◆ WORK TO BE COMPLETED:
What's needed is the listing below, repeated word for word with no pictures.

================================

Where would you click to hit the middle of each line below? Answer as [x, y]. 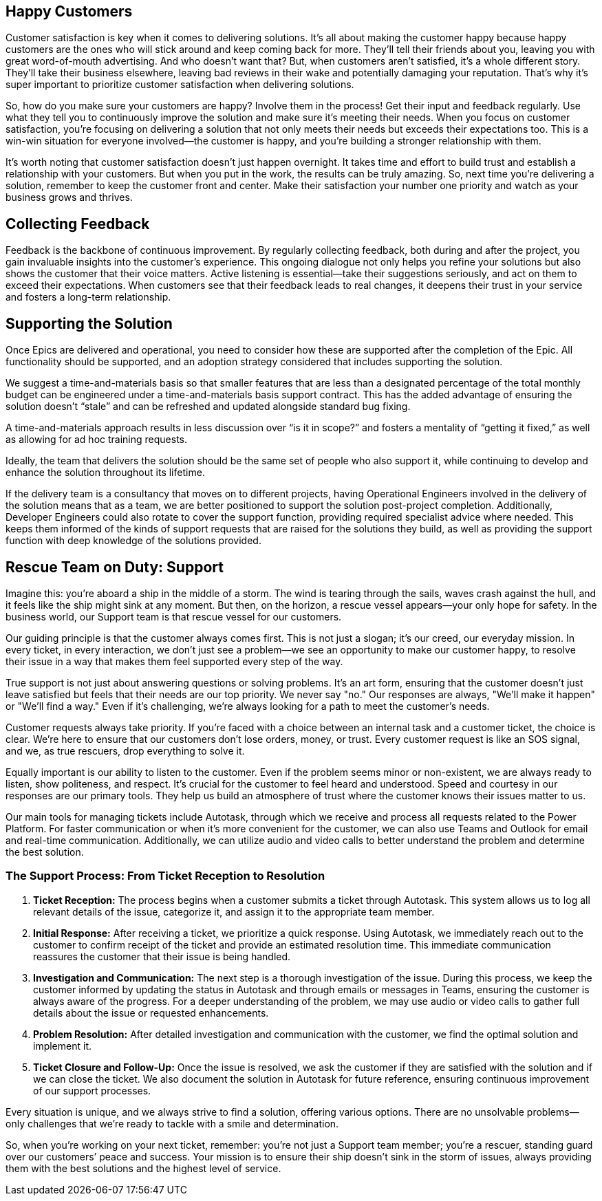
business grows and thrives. [69, 197]
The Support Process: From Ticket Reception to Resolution [165, 876]
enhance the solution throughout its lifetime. [105, 473]
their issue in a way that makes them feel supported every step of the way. [174, 661]
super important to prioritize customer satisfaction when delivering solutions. [180, 85]
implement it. [62, 1046]
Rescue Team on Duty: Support [115, 567]
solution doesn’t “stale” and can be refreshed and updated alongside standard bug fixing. [208, 407]
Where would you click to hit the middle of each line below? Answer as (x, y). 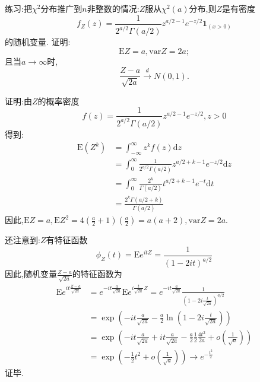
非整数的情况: (113, 8)
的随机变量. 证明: (38, 42)
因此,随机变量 (31, 274)
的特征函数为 (97, 274)
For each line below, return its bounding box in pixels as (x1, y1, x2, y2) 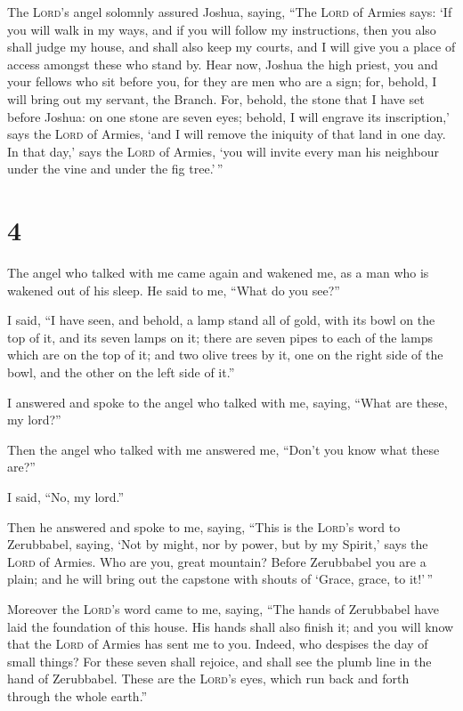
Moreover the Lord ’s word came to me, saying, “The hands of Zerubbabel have (7, 599, 439, 618)
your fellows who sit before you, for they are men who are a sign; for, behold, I (7, 72, 437, 91)
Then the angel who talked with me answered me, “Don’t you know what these (7, 440, 440, 458)
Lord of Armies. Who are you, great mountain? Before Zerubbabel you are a (7, 552, 426, 570)
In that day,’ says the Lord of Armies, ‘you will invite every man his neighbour (7, 141, 440, 160)
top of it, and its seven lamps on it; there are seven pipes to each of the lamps (7, 327, 434, 346)
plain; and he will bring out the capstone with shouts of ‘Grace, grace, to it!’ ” (7, 570, 434, 588)
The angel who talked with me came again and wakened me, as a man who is (7, 263, 429, 282)
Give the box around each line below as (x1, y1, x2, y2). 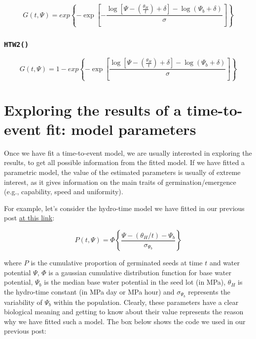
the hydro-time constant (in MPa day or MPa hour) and (4, 286, 175, 297)
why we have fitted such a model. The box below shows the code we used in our (4, 316, 246, 326)
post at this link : (4, 212, 55, 223)
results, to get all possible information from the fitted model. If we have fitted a (4, 157, 245, 168)
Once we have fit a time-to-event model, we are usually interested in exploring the (4, 147, 252, 158)
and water (209, 257, 240, 267)
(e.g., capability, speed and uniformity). (4, 186, 123, 197)
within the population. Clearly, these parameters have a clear (53, 297, 239, 307)
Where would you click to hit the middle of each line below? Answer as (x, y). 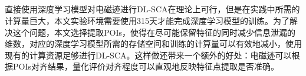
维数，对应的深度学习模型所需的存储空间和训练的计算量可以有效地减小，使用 (153, 44)
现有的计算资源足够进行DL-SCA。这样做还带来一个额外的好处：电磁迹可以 (148, 55)
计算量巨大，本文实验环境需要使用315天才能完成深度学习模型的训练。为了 (147, 20)
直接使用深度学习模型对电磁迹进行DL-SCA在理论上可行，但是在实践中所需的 (152, 9)
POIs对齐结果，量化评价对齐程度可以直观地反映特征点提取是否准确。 (146, 66)
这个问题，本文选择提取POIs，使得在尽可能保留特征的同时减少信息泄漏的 (154, 32)
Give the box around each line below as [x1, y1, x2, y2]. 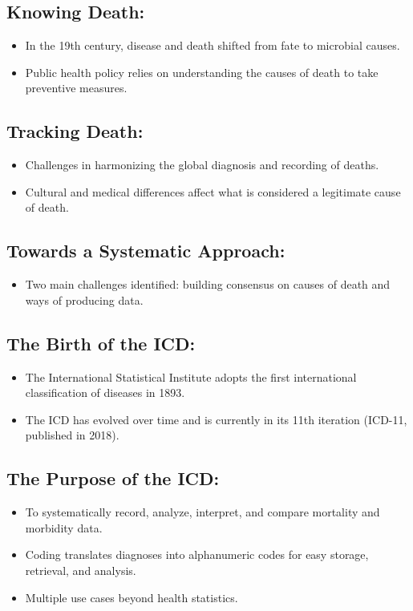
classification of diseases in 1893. [25, 384, 185, 401]
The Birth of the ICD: [6, 330, 196, 355]
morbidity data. [25, 519, 103, 536]
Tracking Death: [6, 119, 144, 144]
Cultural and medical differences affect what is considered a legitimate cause [25, 183, 401, 200]
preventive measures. [25, 79, 128, 96]
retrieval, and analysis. [25, 561, 136, 578]
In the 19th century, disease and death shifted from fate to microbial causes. [25, 37, 400, 54]
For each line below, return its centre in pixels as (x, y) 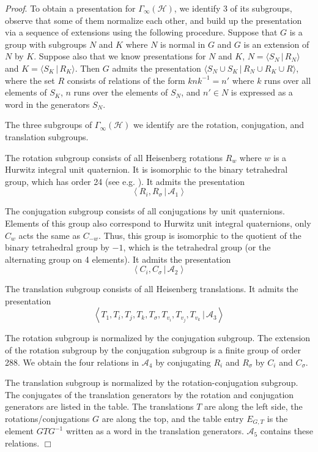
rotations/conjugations (47, 419)
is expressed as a (262, 92)
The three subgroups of (49, 125)
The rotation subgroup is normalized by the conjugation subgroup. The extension (158, 338)
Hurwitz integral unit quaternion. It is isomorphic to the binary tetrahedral (146, 169)
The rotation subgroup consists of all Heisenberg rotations (114, 157)
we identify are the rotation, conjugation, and (219, 125)
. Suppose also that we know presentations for (120, 56)
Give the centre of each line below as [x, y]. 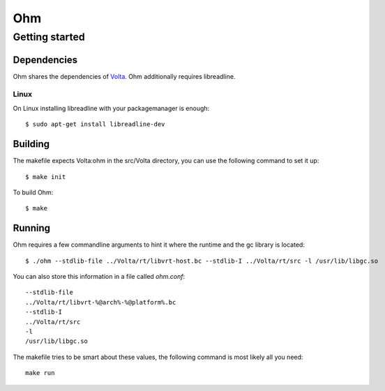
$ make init [46, 177]
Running [32, 228]
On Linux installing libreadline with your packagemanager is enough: [111, 108]
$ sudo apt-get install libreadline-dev [95, 124]
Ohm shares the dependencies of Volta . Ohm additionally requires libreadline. [124, 76]
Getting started [49, 37]
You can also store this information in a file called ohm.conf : [99, 277]
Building [31, 144]
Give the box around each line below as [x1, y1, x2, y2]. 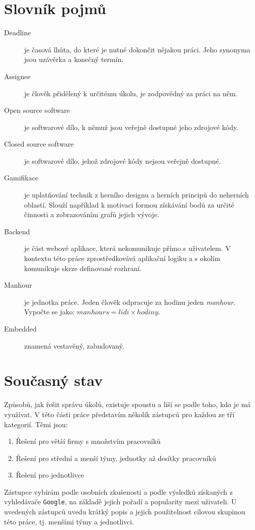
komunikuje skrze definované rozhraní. [24, 262, 142, 273]
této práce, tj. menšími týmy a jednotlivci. [4, 516, 134, 526]
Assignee [4, 71, 31, 81]
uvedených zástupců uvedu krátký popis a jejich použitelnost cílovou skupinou [4, 506, 245, 517]
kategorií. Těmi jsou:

================================

◆ FINISHED EXERCISE:
Where would you click to hit the middle of each line below? Answer as [x, y]. 
business grows and thrives. [69, 197]
The Support Process: From Ticket Reception to Resolution [165, 876]
enhance the solution throughout its lifetime. [105, 473]
their issue in a way that makes them feel supported every step of the way. [174, 661]
super important to prioritize customer satisfaction when delivering solutions. [180, 85]
implement it. [62, 1046]
Rescue Team on Duty: Support [115, 567]
solution doesn’t “stale” and can be refreshed and updated alongside standard bug fixing. [208, 407]
Where would you click to hit the middle of each line below? Answer as (x, y). 
非整数的情况: (113, 8)
的随机变量. 证明: (38, 42)
因此,随机变量 (31, 274)
的特征函数为 (97, 274)
For each line below, return its bounding box in pixels as (x1, y1, x2, y2) 
Moreover the Lord ’s word came to me, saying, “The hands of Zerubbabel have (7, 599, 439, 618)
your fellows who sit before you, for they are men who are a sign; for, behold, I (7, 72, 437, 91)
Then the angel who talked with me answered me, “Don’t you know what these (7, 440, 440, 458)
Lord of Armies. Who are you, great mountain? Before Zerubbabel you are a (7, 552, 426, 570)
In that day,’ says the Lord of Armies, ‘you will invite every man his neighbour (7, 141, 440, 160)
top of it, and its seven lamps on it; there are seven pipes to each of the lamps (7, 327, 434, 346)
plain; and he will bring out the capstone with shouts of ‘Grace, grace, to it!’ ” (7, 570, 434, 588)
The angel who talked with me came again and wakened me, as a man who is (7, 263, 429, 282)
Give the box around each line below as (x1, y1, x2, y2). 
the hydro-time constant (in MPa day or MPa hour) and (4, 286, 175, 297)
why we have fitted such a model. The box below shows the code we used in our (4, 316, 246, 326)
post at this link : (4, 212, 55, 223)
results, to get all possible information from the fitted model. If we have fitted a (4, 157, 245, 168)
Once we have fit a time-to-event model, we are usually interested in exploring the (4, 147, 252, 158)
and water (209, 257, 240, 267)
(e.g., capability, speed and uniformity). (4, 186, 123, 197)
within the population. Clearly, these parameters have a clear (53, 297, 239, 307)
Where would you click to hit the middle of each line below? Answer as (x, y). 
维数，对应的深度学习模型所需的存储空间和训练的计算量可以有效地减小，使用 (153, 44)
现有的计算资源足够进行DL-SCA。这样做还带来一个额外的好处：电磁迹可以 (148, 55)
计算量巨大，本文实验环境需要使用315天才能完成深度学习模型的训练。为了 (147, 20)
直接使用深度学习模型对电磁迹进行DL-SCA在理论上可行，但是在实践中所需的 (152, 9)
POIs对齐结果，量化评价对齐程度可以直观地反映特征点提取是否准确。 (146, 66)
这个问题，本文选择提取POIs，使得在尽可能保留特征的同时减少信息泄漏的 (154, 32)
Give the box around each line below as [x1, y1, x2, y2]. 
classification of diseases in 1893. [25, 384, 185, 401]
The Birth of the ICD: [6, 330, 196, 355]
morbidity data. [25, 519, 103, 536]
Tracking Death: [6, 119, 144, 144]
Cultural and medical differences affect what is considered a legitimate cause [25, 183, 401, 200]
preventive measures. [25, 79, 128, 96]
retrieval, and analysis. [25, 561, 136, 578]
In the 19th century, disease and death shifted from fate to microbial causes. [25, 37, 400, 54]
For each line below, return its centre in pixels as (x, y) 
rotations/conjugations (47, 419)
is expressed as a (262, 92)
The three subgroups of (49, 125)
The rotation subgroup is normalized by the conjugation subgroup. The extension (158, 338)
Hurwitz integral unit quaternion. It is isomorphic to the binary tetrahedral (146, 169)
The rotation subgroup consists of all Heisenberg rotations (114, 157)
we identify are the rotation, conjugation, and (219, 125)
. Suppose also that we know presentations for (120, 56)
Give the centre of each line below as [x, y]. 
$ make init [46, 177]
Running [32, 228]
On Linux installing libreadline with your packagemanager is enough: [111, 108]
$ sudo apt-get install libreadline-dev [95, 124]
Ohm shares the dependencies of Volta . Ohm additionally requires libreadline. [124, 76]
Getting started [49, 37]
You can also store this information in a file called ohm.conf : [99, 277]
Building [31, 144]
Give the box around each line below as [x1, y1, x2, y2]. 
komunikuje skrze definované rozhraní. [24, 262, 142, 273]
této práce, tj. menšími týmy a jednotlivci. [4, 516, 134, 526]
Assignee [4, 71, 31, 81]
uvedených zástupců uvedu krátký popis a jejich použitelnost cílovou skupinou [4, 506, 245, 517]
kategorií. Těmi jsou:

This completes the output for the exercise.